• _DIRECTIONS_: Beginning with the line that contains "Introducción (98, 242)", retype the entries below exactly, ending with the line that contains "было не сжимающим, а". Leave out any pictures.

• _ENTRIES SHOWN_:
----

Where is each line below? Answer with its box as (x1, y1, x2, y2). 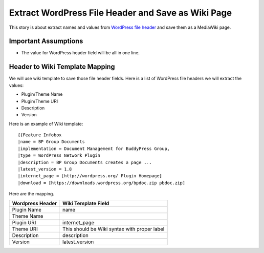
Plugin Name (12, 206, 42, 213)
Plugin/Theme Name (21, 91, 63, 97)
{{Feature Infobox (18, 132, 62, 138)
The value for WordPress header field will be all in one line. (21, 50, 140, 56)
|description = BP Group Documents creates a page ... (18, 159, 152, 165)
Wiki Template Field (62, 200, 110, 207)
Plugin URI (12, 219, 36, 226)
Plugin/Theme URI (21, 98, 58, 104)
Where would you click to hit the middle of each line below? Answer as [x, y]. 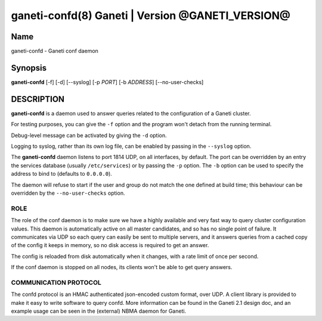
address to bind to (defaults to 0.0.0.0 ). [62, 174]
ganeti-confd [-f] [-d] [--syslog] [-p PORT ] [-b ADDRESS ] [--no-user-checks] [107, 82]
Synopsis [29, 68]
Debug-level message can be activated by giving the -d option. [89, 135]
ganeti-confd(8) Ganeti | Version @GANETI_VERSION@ [151, 15]
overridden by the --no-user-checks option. [68, 193]
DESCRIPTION [38, 99]
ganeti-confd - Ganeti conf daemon [55, 51]
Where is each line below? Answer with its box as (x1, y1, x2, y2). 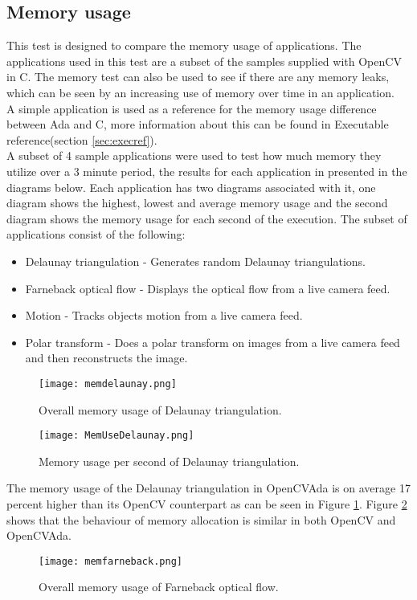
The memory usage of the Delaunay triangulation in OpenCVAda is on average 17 (6, 480, 411, 496)
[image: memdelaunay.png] (39, 378, 177, 390)
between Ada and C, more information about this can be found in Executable (6, 116, 389, 133)
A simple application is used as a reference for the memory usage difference (6, 100, 377, 116)
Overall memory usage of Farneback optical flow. (39, 578, 279, 595)
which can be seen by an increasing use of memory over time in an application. (6, 84, 395, 100)
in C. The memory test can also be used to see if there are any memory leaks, (6, 68, 390, 85)
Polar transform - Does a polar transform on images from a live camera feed (25, 333, 400, 350)
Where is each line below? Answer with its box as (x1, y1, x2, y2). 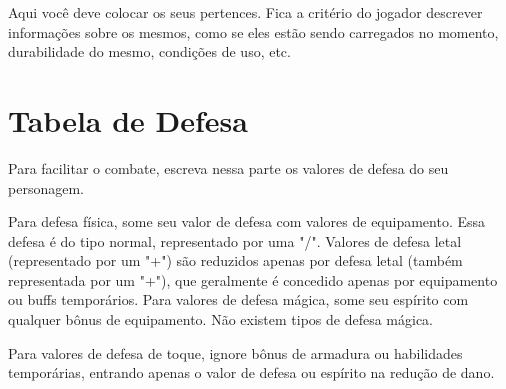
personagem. (8, 177, 84, 198)
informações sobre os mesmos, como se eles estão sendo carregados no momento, (8, 21, 499, 42)
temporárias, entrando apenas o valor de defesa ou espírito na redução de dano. (8, 362, 495, 383)
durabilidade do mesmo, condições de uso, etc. (8, 41, 291, 62)
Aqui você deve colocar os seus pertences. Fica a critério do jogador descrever (8, 2, 483, 22)
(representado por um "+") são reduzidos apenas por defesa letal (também (8, 250, 463, 271)
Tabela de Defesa (8, 99, 248, 140)
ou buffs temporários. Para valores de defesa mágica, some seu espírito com (8, 289, 469, 310)
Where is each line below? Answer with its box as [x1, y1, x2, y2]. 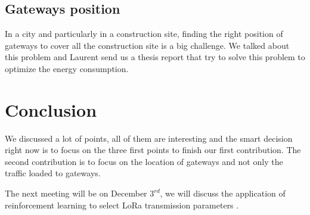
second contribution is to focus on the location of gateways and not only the [5, 155, 283, 167]
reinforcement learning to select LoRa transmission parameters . [5, 198, 239, 211]
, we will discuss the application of [160, 187, 286, 200]
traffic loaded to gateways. [5, 167, 101, 179]
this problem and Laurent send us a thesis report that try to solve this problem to [5, 51, 305, 63]
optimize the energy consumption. [5, 62, 129, 74]
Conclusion [5, 97, 97, 121]
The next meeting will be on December [5, 187, 147, 200]
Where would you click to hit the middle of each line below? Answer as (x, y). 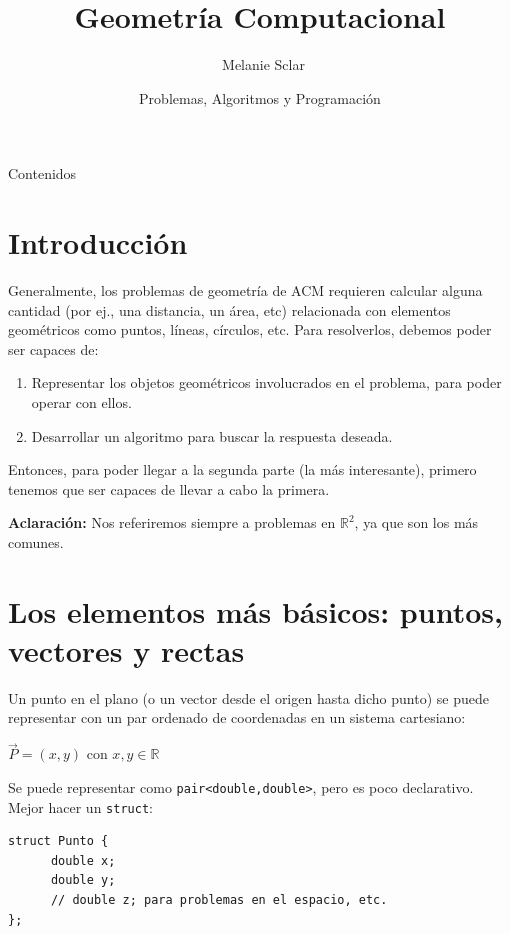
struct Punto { (58, 841)
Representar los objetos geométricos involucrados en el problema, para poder (266, 382)
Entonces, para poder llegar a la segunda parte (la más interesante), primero (242, 469)
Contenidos (42, 173)
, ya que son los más (416, 522)
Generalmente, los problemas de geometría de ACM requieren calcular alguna (245, 290)
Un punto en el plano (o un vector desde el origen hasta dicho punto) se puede (248, 697)
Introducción (98, 242)
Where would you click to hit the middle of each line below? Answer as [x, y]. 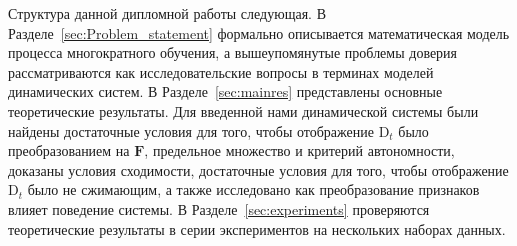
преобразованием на [69, 150]
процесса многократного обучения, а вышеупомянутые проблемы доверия [233, 52]
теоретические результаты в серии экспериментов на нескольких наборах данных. [257, 228]
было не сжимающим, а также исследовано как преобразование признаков [253, 189]
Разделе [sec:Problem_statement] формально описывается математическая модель [259, 32]
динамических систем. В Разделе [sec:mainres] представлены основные [225, 91]
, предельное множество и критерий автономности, [299, 150]
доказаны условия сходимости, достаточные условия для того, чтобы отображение [258, 169]
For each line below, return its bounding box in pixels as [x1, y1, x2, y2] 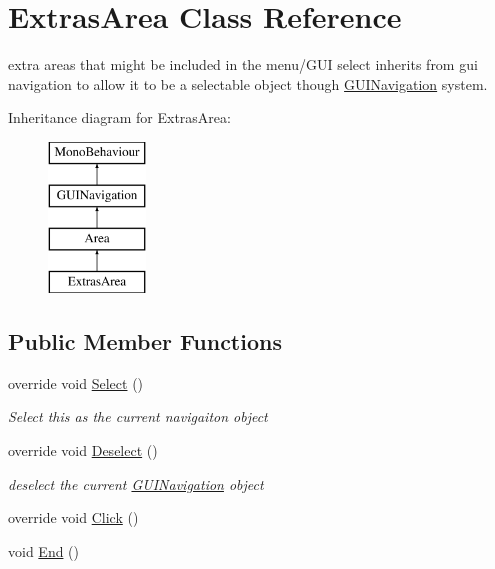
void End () [8, 540, 80, 561]
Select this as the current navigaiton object [8, 406, 268, 427]
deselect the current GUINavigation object [8, 473, 264, 494]
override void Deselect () [8, 440, 158, 461]
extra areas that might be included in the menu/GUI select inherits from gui [8, 54, 478, 75]
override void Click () [8, 507, 139, 528]
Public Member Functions [8, 326, 282, 357]
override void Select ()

----

• _PROBLEM SOLUTION_:
Introducción (98, 242)
Where would you click to hit the middle of each line below? Answer as [x, y]. 
преобразованием на [69, 150]
процесса многократного обучения, а вышеупомянутые проблемы доверия [233, 52]
теоретические результаты в серии экспериментов на нескольких наборах данных. [257, 228]
было не сжимающим, а также исследовано как преобразование признаков [253, 189]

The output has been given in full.